9.To recommend to the Board that the audited financial statements be included in the Company’s Annual Report and to produce the audit committee report required to be included in the Company’s proxy statement.


10.To review and discuss with the Company’s independent auditors and management the Company’s quarterly financial statements and the disclosure under “Management’s Discussion and Analysis of Financial Condition and Results of Operations” to be included in the Company’s interim filings before they are filed.


11.To review and discuss with management the Company’s earnings press releases, including the type of information to be included and its presentation and the use of any pro forma or adjusted non-GAAP information, before their release to the public.


12.To establish and oversee procedures for: (a) the receipt, retention and treatment of complaints received by the Company regarding accounting, internal accounting controls or auditing matters, and (b) the confidential, anonymous submission by Company employees of concerns regarding questionable accounting or auditing matters.


13.To review, approve and oversee any transaction between the Company and any related person.


14.To review and assess the Company’s financial risk management process, including the adequacy of the company’s overall financial control environment and controls in selected areas representing significant financial risk.


Outside Advisors


The Committee shall have the authority, in its sole discretion, to retain and obtain the advice and assistance of independent outside legal counsel and such other advisors as it deems necessary to fulfill its duties and responsibilities under this Charter.
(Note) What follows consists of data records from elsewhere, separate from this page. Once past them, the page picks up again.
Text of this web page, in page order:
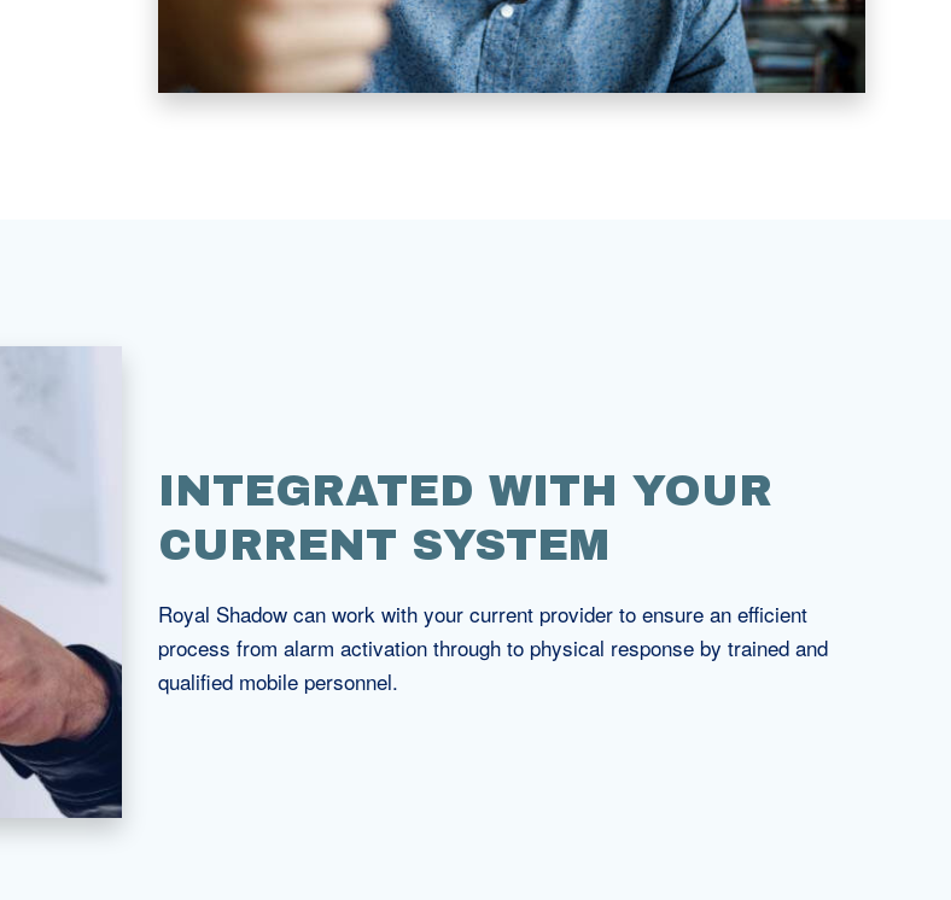
INTEGRATED WITH YOUR
CURRENT SYSTEM
Royal Shadow can work with your current provider to ensure an efficient
process from alarm activation through to physical response by trained and
qualified mobile personnel.

The Committee shall set the compensation and oversee the work of any outside legal counsel and other advisors.


The Committee shall receive appropriate funding from the Company, as determined by the Committee in its capacity as a committee of the Board, for the payment of compensation to the Company’s independent auditors, any other accounting firm engaged to perform services for the Company, any outside legal counsel and any other advisors to the Committee.





Structure and Operations


The Board shall designate a member of the Committee as the chairperson. The Committee shall meet no less than four times annually and more frequently as circumstances require. At least quarterly, the meetings of the Committee shall include an executive session of the Committee, absent members of management, and an executive session with the independent auditors. The Committee shall report regularly to the Board regarding its actions and make recommendations to the Board as appropriate. The Committee is governed by the same rules regarding meetings (including meetings in person or by telephone or other similar communications equipment), action without meetings, notice, waiver of notice, and quorum and voting requirements as are applicable to the Board.
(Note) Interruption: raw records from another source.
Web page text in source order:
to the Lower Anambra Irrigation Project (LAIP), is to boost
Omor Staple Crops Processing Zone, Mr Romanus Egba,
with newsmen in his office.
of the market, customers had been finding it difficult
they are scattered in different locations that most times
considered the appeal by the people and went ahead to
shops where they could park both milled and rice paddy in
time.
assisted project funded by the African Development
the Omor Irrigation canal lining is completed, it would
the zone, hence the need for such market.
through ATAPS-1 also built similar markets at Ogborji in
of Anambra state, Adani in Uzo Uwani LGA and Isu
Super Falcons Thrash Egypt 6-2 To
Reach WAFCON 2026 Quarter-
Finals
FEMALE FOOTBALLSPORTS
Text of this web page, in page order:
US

The chairperson and others on the Committee shall, to the extent appropriate, have contact throughout the year with senior management, other committee chairpersons, and other key Committee advisors, external and internal auditors, etc., as applicable, to strengthen the Committee’s knowledge of relevant current and prospective business issues.


The Committee shall review this Charter at least annually and recommend any proposed changes to the Board for approval.


Delegation of Authority


The Committee shall have the authority to delegate any of its responsibilities, along with the authority to take action in relation to such responsibilities, to one or more subcommittees as the Committee may deem appropriate in its sole discretion. The Chair may represent the entire Committee, as a subcommittee, with respect to functions of the Committee undertaken between meetings. Any actions of a subcommittee shall be presented to the full Committee at its next scheduled meeting.


Performance Evaluation


The Committee shall conduct an annual evaluation of the performance of its duties under this Charter and shall present the results of the evaluation to the Board. The Committee shall conduct this evaluation in such manner as it deems appropriate.